Lemma Editor Specification (Canonical)¶

Purpose and scope¶

The Lemma Editor is the canonical administrative interface for editing lexical entries in Spoke Plus Content Bank. It is not a generic CRUD form; it is a structured editorial workspace aligned with the System Contract, current schema snapshot, and Content Bank operations architecture.

This specification is normative for future automation and manual changes.

Source-of-truth alignment¶

The Lemma Editor contract must remain aligned with:

System Contract (docs/system/system-contract.md)
System Map (docs/system/system-map.json)
Current Database Schema (docs/system/schema-current.json)
Latest Schema docs (docs/schema/latest-schema.md + docs/schema/latest-schema.json)
Content Bank operational docs (docs/content-bank/WORD_DETAIL_PANEL_SPEC.md, docs/content-bank/CONTENT_BANK_OPS_AUTOMATION.md)

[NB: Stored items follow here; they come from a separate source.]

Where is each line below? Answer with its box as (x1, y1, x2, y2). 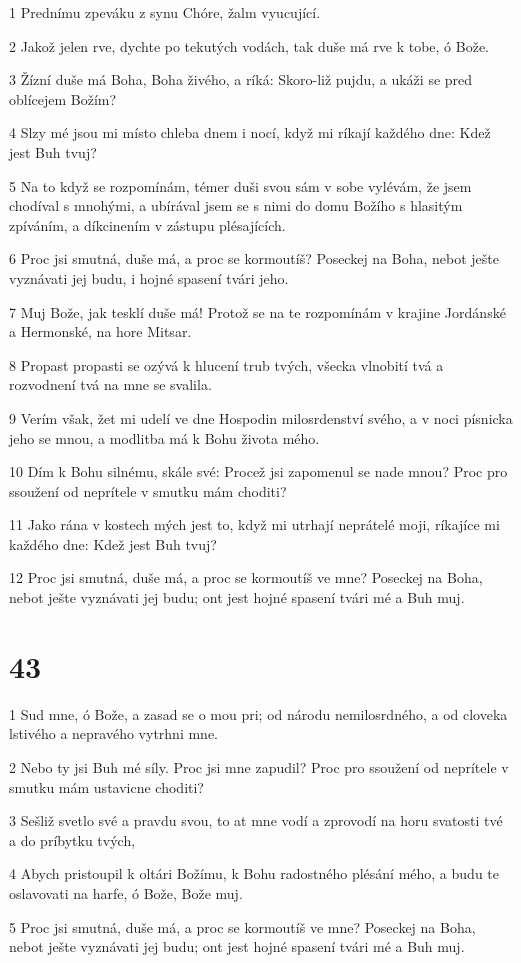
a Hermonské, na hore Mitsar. (9, 321, 192, 342)
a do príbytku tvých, (9, 829, 136, 850)
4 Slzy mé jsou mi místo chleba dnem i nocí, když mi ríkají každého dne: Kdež (9, 122, 491, 143)
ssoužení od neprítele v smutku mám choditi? (9, 480, 287, 501)
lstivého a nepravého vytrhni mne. (9, 723, 219, 744)
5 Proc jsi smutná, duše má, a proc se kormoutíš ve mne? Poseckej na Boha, (9, 916, 476, 937)
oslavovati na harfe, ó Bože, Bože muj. (9, 882, 243, 903)
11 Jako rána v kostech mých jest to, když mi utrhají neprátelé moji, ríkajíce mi (9, 514, 500, 535)

UI architecture contract (required)¶

The Lemma Editor UI must follow this component hierarchy:

LemmaEditorPage
LemmaEditorProvider (state orchestration + data loading)
- LemmaEditorLayout
- Tab components:
  - CoreTab
  - TaxonomiesTab
  - MorphologyTab
  - SensesTab
  - TranslationsTab
  - SentencesTab
  - SemanticRelationsTab
  - PronunciationTab
  - ChunksTab

Non-regression rule¶

The Lemma Editor must not be replaced by a simplified CRUD interface.
Any refactor must preserve the tabbed editorial architecture and section-level responsibilities.

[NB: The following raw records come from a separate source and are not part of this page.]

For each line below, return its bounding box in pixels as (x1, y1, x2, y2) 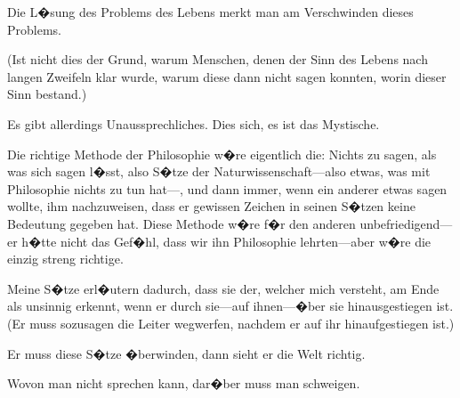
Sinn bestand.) (7, 85, 87, 103)
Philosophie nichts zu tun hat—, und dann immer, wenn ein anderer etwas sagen (7, 179, 448, 198)
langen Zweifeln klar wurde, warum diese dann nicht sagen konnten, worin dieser (7, 67, 447, 85)
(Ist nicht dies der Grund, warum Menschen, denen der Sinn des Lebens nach (7, 50, 428, 69)
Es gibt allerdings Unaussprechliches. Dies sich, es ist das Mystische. (7, 114, 380, 133)
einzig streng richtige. (7, 249, 124, 268)
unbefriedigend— (359, 214, 453, 232)
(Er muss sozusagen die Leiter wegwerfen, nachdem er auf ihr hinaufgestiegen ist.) (7, 313, 455, 332)
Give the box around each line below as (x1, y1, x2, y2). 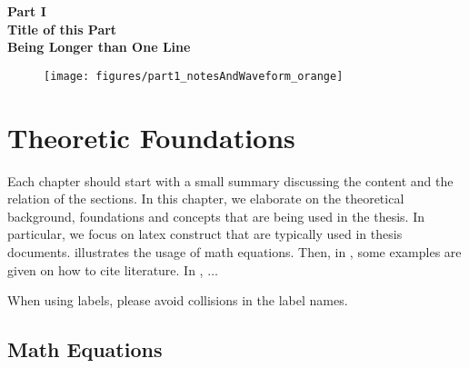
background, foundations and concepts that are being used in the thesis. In (7, 206, 425, 225)
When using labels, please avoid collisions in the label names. (7, 291, 348, 310)
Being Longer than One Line (7, 37, 191, 56)
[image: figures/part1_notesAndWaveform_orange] (44, 69, 344, 83)
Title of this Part (7, 19, 117, 38)
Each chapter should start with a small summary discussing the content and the (7, 171, 454, 190)
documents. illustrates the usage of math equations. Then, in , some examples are (7, 242, 462, 261)
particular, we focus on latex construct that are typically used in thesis (7, 224, 403, 244)

Editorial sections and canonical database mapping¶

Each editor section maps to canonical tables and must preserve these relationships:

Core → lemmas
Taxonomies → taxonomy_categories + taxonomy_values (+ pivot usage via content_item_taxonomies)
Morphology (lemma_forms) → lemma_forms
Senses → senses
Translations → translations
Sentences → sentences + sentence_lemmas
Semantic Relations (lexical_relations) → lexical_relations
Pronunciation / TTS → lemma_pronunciations + tts_assets
Chunks / Sentence usage → chunk_components

These mappings are mandatory and must not be collapsed into ad-hoc structures.

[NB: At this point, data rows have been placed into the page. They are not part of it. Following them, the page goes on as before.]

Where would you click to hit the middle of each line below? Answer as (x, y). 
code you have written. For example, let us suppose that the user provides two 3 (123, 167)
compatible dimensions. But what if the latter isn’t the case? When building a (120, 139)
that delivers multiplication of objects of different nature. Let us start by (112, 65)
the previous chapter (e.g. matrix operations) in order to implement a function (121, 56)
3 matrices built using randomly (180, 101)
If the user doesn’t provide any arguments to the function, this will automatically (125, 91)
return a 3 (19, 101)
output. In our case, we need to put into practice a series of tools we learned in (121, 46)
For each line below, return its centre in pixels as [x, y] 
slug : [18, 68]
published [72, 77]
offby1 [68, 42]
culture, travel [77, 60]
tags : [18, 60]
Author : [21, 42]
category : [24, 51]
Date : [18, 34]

Section behavior contract¶

Core¶

Owns lexical identity and base editorial fields (for example: lemma, lifecycle status fields, media references used by editorial workflows).
Reads and persists canonical lemma-level data.

Taxonomies¶

Presents category/value selections from taxonomy_categories and taxonomy_values.
Applies lemma classification through the taxonomy join model used by Content Bank.

Morphology¶

Manages inflected or derived forms in lemma_forms.

Senses¶

Manages semantic sense entries in senses.

Translations¶

Exposes lemma/sense translation data contract backed by the translations table family.

Sentences¶

Manages usage examples with sentence rows and lemma linkage (sentences, sentence_lemmas).

Semantic Relations¶

Manages lexical links and collocational relations in lexical_relations.

Pronunciation / TTS¶

Handles pronunciation metadata and synthesized/manually managed audio assets (lemma_pronunciations, tts_assets).

Chunks / Sentence usage¶

Manages multiword composition references in chunk_components.

Governance rule: protected implementation files¶

The following files are protected and may only receive minimal, targeted patches:

web/src/app/admin/content-bank/lemmas/[id]/page.tsx
web/src/app/components/content-bank/LemmaEditor.tsx

Automation tools must never fully rewrite these files.